AIM OF THE EXERCISE:
Would you give the entries below again, precisely as they are written?

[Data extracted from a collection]
-- -- --

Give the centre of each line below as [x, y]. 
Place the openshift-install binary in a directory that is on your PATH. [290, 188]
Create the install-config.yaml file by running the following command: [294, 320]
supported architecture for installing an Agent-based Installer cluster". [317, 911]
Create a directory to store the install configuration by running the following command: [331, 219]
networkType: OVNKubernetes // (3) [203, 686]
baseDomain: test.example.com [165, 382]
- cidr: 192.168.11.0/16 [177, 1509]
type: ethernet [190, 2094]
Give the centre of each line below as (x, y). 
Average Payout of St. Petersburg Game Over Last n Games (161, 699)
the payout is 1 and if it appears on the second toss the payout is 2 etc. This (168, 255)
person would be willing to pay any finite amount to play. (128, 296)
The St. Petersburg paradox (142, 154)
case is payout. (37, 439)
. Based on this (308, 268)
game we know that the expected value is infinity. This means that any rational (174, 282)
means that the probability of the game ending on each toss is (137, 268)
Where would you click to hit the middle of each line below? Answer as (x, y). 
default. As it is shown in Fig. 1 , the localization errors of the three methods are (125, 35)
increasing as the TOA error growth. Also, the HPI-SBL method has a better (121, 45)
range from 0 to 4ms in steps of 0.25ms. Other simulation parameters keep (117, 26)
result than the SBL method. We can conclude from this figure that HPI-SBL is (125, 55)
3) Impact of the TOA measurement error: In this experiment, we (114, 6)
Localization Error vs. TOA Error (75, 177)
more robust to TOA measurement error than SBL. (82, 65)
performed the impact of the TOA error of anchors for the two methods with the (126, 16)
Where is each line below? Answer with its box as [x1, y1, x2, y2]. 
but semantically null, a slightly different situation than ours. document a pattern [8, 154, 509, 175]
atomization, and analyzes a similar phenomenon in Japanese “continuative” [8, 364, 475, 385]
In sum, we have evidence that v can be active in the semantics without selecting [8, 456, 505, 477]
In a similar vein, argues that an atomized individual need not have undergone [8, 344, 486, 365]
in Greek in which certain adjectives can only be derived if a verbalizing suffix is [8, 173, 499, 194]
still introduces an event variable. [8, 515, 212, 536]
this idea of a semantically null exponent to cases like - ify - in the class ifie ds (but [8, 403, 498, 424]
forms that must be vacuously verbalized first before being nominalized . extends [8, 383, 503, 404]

-- -- --

RESPONSE AREA:
Give the centre of each line below as [x, y]. 
Place the openshift-install binary in a directory that is on your PATH. [290, 188]
Create the install-config.yaml file by running the following command: [294, 320]
supported architecture for installing an Agent-based Installer cluster". [317, 911]
Create a directory to store the install configuration by running the following command: [331, 219]
networkType: OVNKubernetes // (3) [203, 686]
baseDomain: test.example.com [165, 382]
- cidr: 192.168.11.0/16 [177, 1509]
type: ethernet [190, 2094]
Give the centre of each line below as (x, y). 
Average Payout of St. Petersburg Game Over Last n Games (161, 699)
the payout is 1 and if it appears on the second toss the payout is 2 etc. This (168, 255)
person would be willing to pay any finite amount to play. (128, 296)
The St. Petersburg paradox (142, 154)
case is payout. (37, 439)
. Based on this (308, 268)
game we know that the expected value is infinity. This means that any rational (174, 282)
means that the probability of the game ending on each toss is (137, 268)
Where would you click to hit the middle of each line below? Answer as (x, y). 
default. As it is shown in Fig. 1 , the localization errors of the three methods are (125, 35)
increasing as the TOA error growth. Also, the HPI-SBL method has a better (121, 45)
range from 0 to 4ms in steps of 0.25ms. Other simulation parameters keep (117, 26)
result than the SBL method. We can conclude from this figure that HPI-SBL is (125, 55)
3) Impact of the TOA measurement error: In this experiment, we (114, 6)
Localization Error vs. TOA Error (75, 177)
more robust to TOA measurement error than SBL. (82, 65)
performed the impact of the TOA error of anchors for the two methods with the (126, 16)
Where is each line below? Answer with its box as [x1, y1, x2, y2]. 
but semantically null, a slightly different situation than ours. document a pattern [8, 154, 509, 175]
atomization, and analyzes a similar phenomenon in Japanese “continuative” [8, 364, 475, 385]
In sum, we have evidence that v can be active in the semantics without selecting [8, 456, 505, 477]
In a similar vein, argues that an atomized individual need not have undergone [8, 344, 486, 365]
in Greek in which certain adjectives can only be derived if a verbalizing suffix is [8, 173, 499, 194]
still introduces an event variable. [8, 515, 212, 536]
this idea of a semantically null exponent to cases like - ify - in the class ifie ds (but [8, 403, 498, 424]
forms that must be vacuously verbalized first before being nominalized . extends [8, 383, 503, 404]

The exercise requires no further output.